EDITORIAL: Why NXT going to The CW is such a baffling decision and could thwart NXT’s momentum next year

By Zach Barber, PWTorch contributor


I know I typically stay on the AEW side of things, but when I saw the announcement last Tuesday that NXT is headed to The CW next fall, my jaw dropped. It was such a baffling decision.

While the terms of the deal beyond its five-year length weren’t officially disclosed, it’s rumored to be worth double the current rate of $15 million per year. WWE president Nick Khan attempted to spin this as a good deal for NXT and a way to expand its audience. It sounds good, but unfortunately the facts don’t back those statements up. This is not like Smackdown going to Fox in 2019. In The CW’s current state, WWE has basically agreed to ship NXT off to the broadcast TV equivalent of Siberia.

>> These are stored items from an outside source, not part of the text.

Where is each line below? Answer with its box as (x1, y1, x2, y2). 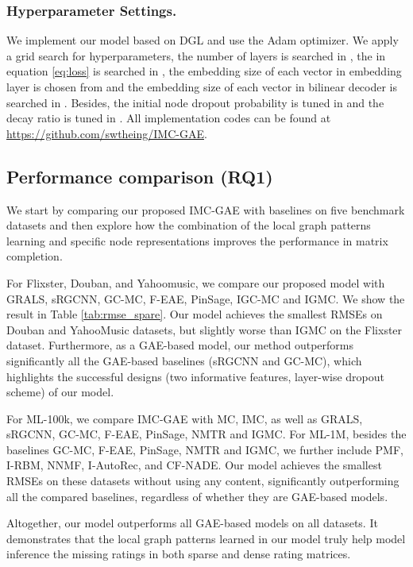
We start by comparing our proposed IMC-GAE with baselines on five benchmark (6, 201, 405, 218)
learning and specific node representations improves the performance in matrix (6, 232, 388, 249)
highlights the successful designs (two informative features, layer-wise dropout (6, 368, 384, 384)
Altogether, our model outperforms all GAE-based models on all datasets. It (6, 515, 378, 531)
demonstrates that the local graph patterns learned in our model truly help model (6, 530, 406, 546)
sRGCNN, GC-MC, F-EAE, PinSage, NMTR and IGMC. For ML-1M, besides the (6, 426, 407, 442)
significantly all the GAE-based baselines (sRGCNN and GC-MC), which (6, 352, 362, 368)
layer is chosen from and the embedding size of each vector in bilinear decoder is (6, 79, 398, 94)
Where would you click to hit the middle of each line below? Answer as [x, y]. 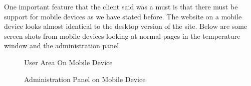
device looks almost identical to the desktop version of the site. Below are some [126, 26]
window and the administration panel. [63, 45]
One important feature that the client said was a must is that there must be [121, 6]
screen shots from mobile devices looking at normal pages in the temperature [122, 36]
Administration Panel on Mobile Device [85, 79]
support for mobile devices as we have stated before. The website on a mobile [123, 16]
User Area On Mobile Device [68, 62]
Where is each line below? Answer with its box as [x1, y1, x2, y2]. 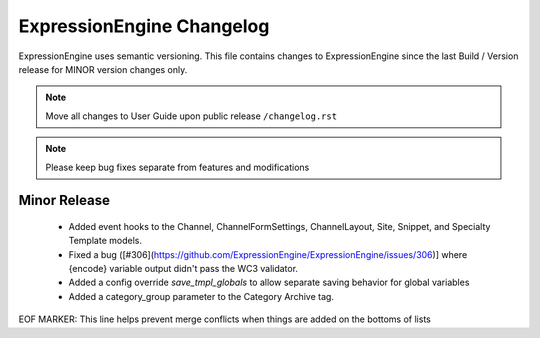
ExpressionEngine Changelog [18, 15, 270, 37]
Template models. [68, 235, 142, 247]
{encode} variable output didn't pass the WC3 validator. [68, 263, 299, 275]
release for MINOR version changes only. [18, 63, 188, 75]
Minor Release [18, 192, 110, 209]
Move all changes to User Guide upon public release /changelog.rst [45, 110, 338, 122]
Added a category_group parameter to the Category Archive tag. [68, 290, 335, 302]
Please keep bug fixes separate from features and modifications [45, 161, 310, 173]

In the last twelve months The CW has undergone a radical makeover. Last fall CBS and Warner Bros Discovery, the co-owners of the network formed in 2007 as a merger of UPN and The WB, sold their controlling stake in the network to Nexstar Broadcasting. Nexstar, owners of several local news affiliates that air their news broadcasts on The CW, quickly replaced longtime CEO Mark Pedowitz with Dennis Miller (not *that* Dennis Miller) as president and Brad Scwartz as entertainment chief.

Miller and Schwartz’s first order of business was to completely gut the network’s primetime lineup of superhero shows popularly known as the “Arrowverse” and young adult dramas like “Nancy Drew” and “Riverdale.” Much of the reasoning for this decision was complicated and not relevant to this discussion, but there is one specific reason for the mass cancellation that I will come back to.

Suffice to say, the new ownership threw the network’s identity for the last decade and its existing audience base out the window. In its place they have inserted a lineup of shows imported from other countries (mostly Canada) and cheap reality shows like “Fboy Island.” Calling this strategy anything short of a failure at this point would be an understatement.

The highest rated show on the network, the magic competition show “Penn and Teller: Fool Us,’ draws a whopping 645,000 viewers on average. That doesn’t seem so bad when you compare it to the low point of NXT’s ratings which were in the 650,000 range, although the show has been drawing in the 700s lately and, during Becky Lynch’s visit, the 800k range.

There is a catch, though. The show was already on the lineup when Nexstar took over. Of the programming that Nexstar put in place, the new backbone of the network, only one show, the Christian historical drama “The Chosen,” even breaks 400,000 average viewers (it draws an average of 556,000). The rest of the lineup draw anywhere from 157,000 to 357,000 average viewers. Yes, broadcast network ratings are down, but these are by far the lowest ratings of any broadcast network.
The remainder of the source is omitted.